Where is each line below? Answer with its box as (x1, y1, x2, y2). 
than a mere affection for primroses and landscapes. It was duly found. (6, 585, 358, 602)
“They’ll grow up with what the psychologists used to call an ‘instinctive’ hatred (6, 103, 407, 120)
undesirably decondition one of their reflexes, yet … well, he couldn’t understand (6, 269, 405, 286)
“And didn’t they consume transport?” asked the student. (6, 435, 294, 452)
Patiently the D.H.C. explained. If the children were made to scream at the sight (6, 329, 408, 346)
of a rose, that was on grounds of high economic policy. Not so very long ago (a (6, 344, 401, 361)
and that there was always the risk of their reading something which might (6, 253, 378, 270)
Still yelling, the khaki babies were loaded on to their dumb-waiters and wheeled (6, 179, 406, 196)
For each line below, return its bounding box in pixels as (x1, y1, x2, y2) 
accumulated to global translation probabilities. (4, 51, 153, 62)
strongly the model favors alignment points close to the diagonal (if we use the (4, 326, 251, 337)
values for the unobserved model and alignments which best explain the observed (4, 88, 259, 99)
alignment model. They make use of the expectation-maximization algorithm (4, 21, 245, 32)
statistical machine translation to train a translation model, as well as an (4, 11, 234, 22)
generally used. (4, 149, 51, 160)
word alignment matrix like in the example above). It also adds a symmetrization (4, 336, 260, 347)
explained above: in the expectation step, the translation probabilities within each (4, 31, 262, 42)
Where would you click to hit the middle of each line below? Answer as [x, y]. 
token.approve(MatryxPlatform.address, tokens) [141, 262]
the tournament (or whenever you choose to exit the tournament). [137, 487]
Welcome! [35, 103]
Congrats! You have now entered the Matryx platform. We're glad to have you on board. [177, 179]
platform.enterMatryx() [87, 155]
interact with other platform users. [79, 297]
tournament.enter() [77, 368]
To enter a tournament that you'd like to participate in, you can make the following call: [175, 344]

----------

Within the data above, the lines from the one with "word alignment matrix" to the one with "explained above: in" must be repeated exactly; no other line belongs in the answer.

▶ _RESULT OF THE TASK_:
word alignment matrix like in the example above). It also adds a symmetrization (4, 336, 260, 347)
explained above: in the expectation step, the translation probabilities within each (4, 31, 262, 42)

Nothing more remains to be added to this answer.